玄召亦曾与瑞亲王一起来過宁远侯府,与沈致远见了面二人寒暄一番,热络非常,御国夫人今日更是欣喜万分,满脸上都溢着温和而贤静的笑意,玄洛见了沈致远赶紧行了礼,沈致远笑道:“玄洛,我把如意交给你了,你可要好好待她。”
玄洛還未說话,御国夫人却笑道:“沈侯爷尽可放心,如我儿敢待如意不好,我头一個饶不了他。”
玄召亦笑道:“今日是大喜之日,只可惜還有一年之期,不然我倒想早点让他们小两口安定下来。”
御国夫人道:“能盼得今日已是前世修来的福分,虽然婚嫁之日隔着远了,于礼有些不符,但如意還未及笄,這一年也是等得的。”
几人又是說說笑笑,府裡的婆子丫头引着一行走穿花度柳,沿着抄手游廊缓缓向前走着,及至到了正厅,那裡早已摆好各色茶点,玄洛献雁为贽礼,不一会儿,就见众人簇拥着一個红纱笼的美人儿踏着绣着吉祥纹样的镶金线猩红毡毯,莲步生风的款款的走进了来。
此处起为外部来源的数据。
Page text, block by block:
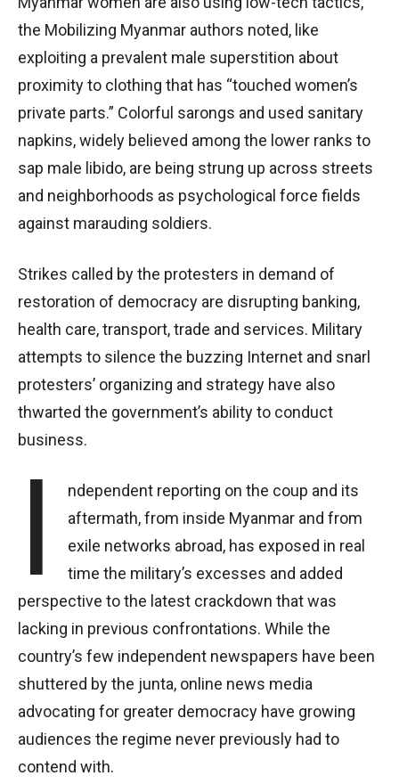
the Mobilizing Myanmar authors noted, like
exploiting a prevalent male superstition about
proximity to clothing that has “touched women’s
private parts.” Colorful sarongs and used sanitary
napkins, widely believed among the lower ranks to
sap male libido, are being strung up across streets
and neighborhoods as psychological force fields
against marauding soldiers.
Strikes called by the protesters in demand of
restoration of democracy are disrupting banking,
health care, transport, trade and services. Military
attempts to silence the buzzing Internet and snarl
protesters’ organizing and strategy have also
thwarted the government’s ability to conduct
business.
I
ndependent reporting on the coup and its
aftermath, from inside Myanmar and from
exile networks abroad, has exposed in real
time the military’s excesses and added
perspective to the latest crackdown that was
lacking in previous confrontations. While the
country’s few independent newspapers have been
shuttered by the junta, online news media
advocating for greater democracy have growing
audiences the regime never previously had to
contend with.

众人只觉得眼前一亮,几乎连屋子裡都跟着亮堂了几分,一阵淡幽的香气袭来,只让人如坠轻纱云雾之中,玄洛只怔怔的直视着如意,素日她都喜歡穿清淡简素的衣服,如今见她艳装在身,当真美的令人无法逼视,于清澈明净之外又多了一层难以言喻的瑰丽妩媚之美。
冬娘扶着如意的手,如意停步示礼,长长裙幅暗花流动,似采了星河裡的最璀璨的星光,那星光被揉上了一层最烈艳的朝霞之光,明媚的叫人失魂,御国夫人亲热的挽了如意的手笑道:“好孩子,快起来吧!”
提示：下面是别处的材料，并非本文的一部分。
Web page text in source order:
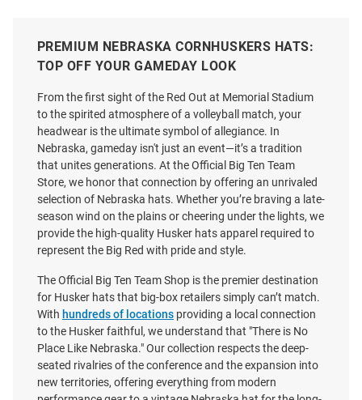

如意缓缓起身,转眸看了看玄洛,玄洛望着她露出欣然浅笑,只期期凝望着她,她脸蓦地一红,脸上溢出一個合度的温然笑意,那笑令人如沐春风,御国夫人满意无比的点头笑道:“如意,从今往后你可是咱们家的人,虽然還有一年之期,但时光如流水,很快你就可以长住在咱们家了,到时有你伴着我也不孤单了。”
“如意這孩子一向聪慧,又最识大体,往日裡夫人在家时常跟我念叨她的好儿。”玄召說着,又对着沈致远笑道,“致远老弟,你倒生了一個如此出众的好女儿,日后有如意管着玄洛這沒笼头的马,我也就安心多了。”
沈致远叹道:“只可惜我人在宁西,如意又在宫中,就连定事這样的大事也省了诸多礼节,虽好多礼节都一概蠲免了,但只要如意和玄洛好,我心也能安了。”
如意和玄洛只静静听着,垂着不语,御国夫人正要說话,却又听见一声:“圣旨到!”
御国夫人微微一惊,到底皇上還是下旨赐婚了,她不知是该喜還是该忧,只忽然想到自己的孩子,若沒死也有玄洛這般大,也可定亲了,她心中自有百般酸楚,又想着今日是玄洛的好日子,自己视玄洛为亲生儿,自己怎好生出這悲凉之意,她原该高兴的,微微调整了一下心情,她赶紧跪下接旨。
高庸手执麈尾高声宣道:“奉天承运,皇帝诏曰:慈有宁远侯之女沈如意温良大方,品行出众,贤淑端敏,太后与朕闻之甚悦,今有清平侯爷之子玄洛,恰适婚娶之时,值沈如意待字闺中,与玄洛乃天赐良缘,特将沈如意许配玄洛为妻,择良辰完婚,钦此。”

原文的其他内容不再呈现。